Records for the exercise:
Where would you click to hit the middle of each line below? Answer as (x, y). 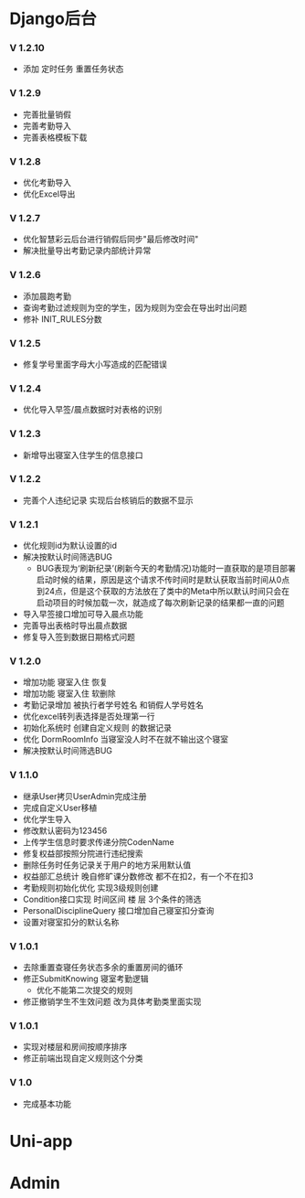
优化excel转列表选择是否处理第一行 (89, 717)
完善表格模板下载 (55, 137)
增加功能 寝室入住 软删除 (69, 694)
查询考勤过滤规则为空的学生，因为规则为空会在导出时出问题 (135, 307)
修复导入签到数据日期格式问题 (79, 637)
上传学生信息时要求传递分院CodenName (99, 841)
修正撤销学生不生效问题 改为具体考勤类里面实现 (112, 1001)
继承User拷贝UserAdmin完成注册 (84, 796)
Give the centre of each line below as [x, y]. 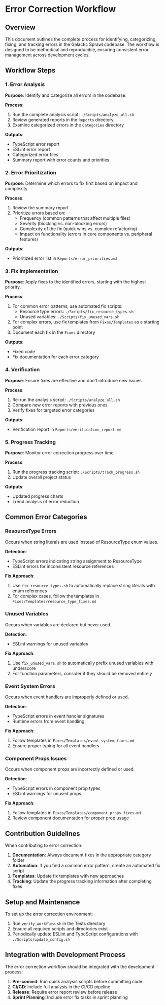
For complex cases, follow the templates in [56, 596]
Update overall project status [42, 477]
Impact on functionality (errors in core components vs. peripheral [86, 234]
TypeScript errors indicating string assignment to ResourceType [77, 561]
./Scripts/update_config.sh [41, 940]
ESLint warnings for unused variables [50, 643]
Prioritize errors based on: [39, 213]
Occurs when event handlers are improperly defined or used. [67, 697]
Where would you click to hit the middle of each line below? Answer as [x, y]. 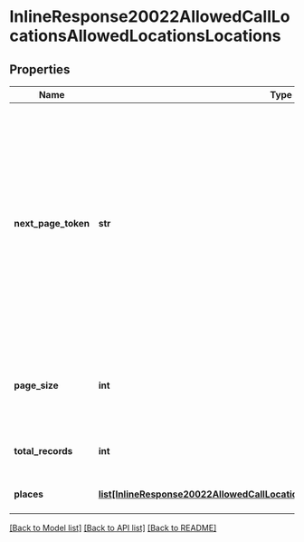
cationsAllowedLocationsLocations [146, 36]
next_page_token [52, 223]
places [28, 494]
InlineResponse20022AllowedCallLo [150, 17]
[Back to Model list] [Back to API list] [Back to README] [113, 528]
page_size [36, 385]
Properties [40, 69]
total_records [43, 451]
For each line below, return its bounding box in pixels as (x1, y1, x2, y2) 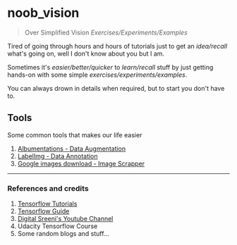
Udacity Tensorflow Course (17, 222, 98, 230)
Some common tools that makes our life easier (7, 130, 142, 139)
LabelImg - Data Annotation (17, 151, 98, 160)
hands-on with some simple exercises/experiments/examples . (7, 70, 188, 79)
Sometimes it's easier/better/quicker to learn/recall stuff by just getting (7, 63, 214, 71)
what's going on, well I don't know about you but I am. (7, 49, 164, 58)
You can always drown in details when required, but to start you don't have (7, 84, 225, 92)
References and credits (7, 183, 90, 193)
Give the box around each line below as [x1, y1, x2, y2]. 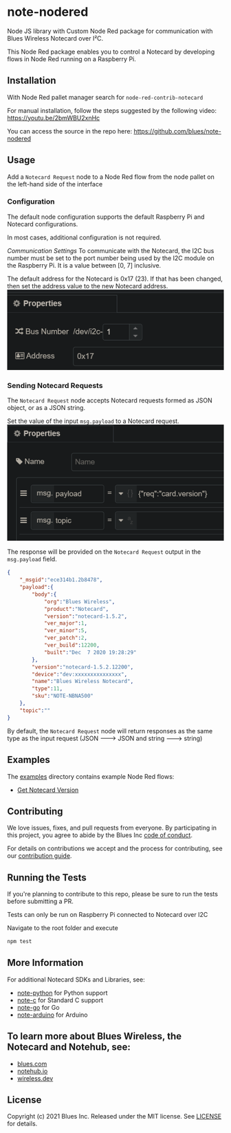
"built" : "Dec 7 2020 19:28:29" [43, 649, 137, 656]
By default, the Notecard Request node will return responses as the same [7, 726, 213, 735]
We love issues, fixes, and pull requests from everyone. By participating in [7, 823, 217, 832]
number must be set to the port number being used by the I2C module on [7, 254, 214, 262]
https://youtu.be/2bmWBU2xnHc [7, 114, 100, 122]
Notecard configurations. [7, 219, 78, 228]
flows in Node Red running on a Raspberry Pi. [7, 54, 136, 63]
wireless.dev [16, 1074, 54, 1082]
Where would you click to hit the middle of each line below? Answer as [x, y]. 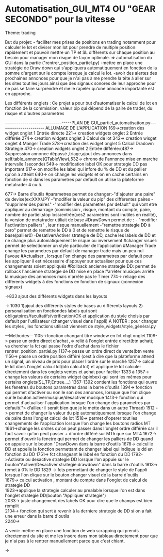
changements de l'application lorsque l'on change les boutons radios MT [78, 423]
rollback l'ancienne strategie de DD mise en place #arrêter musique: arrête [80, 271]
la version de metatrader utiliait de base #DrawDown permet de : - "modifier [81, 220]
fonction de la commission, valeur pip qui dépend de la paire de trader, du [79, 108]
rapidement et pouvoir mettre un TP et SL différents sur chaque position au [80, 52]
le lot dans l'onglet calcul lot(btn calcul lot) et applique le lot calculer [73, 366]
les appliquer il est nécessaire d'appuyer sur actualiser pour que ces [73, 261]
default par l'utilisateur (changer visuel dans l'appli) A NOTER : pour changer [81, 321]

Required work:
All lines above in which the word "Notecard" occurs should be identified and copied.

Task result:
By default, the Notecard Request node will return responses as the same [7, 726, 213, 735]
Notecard configurations. [7, 219, 78, 228]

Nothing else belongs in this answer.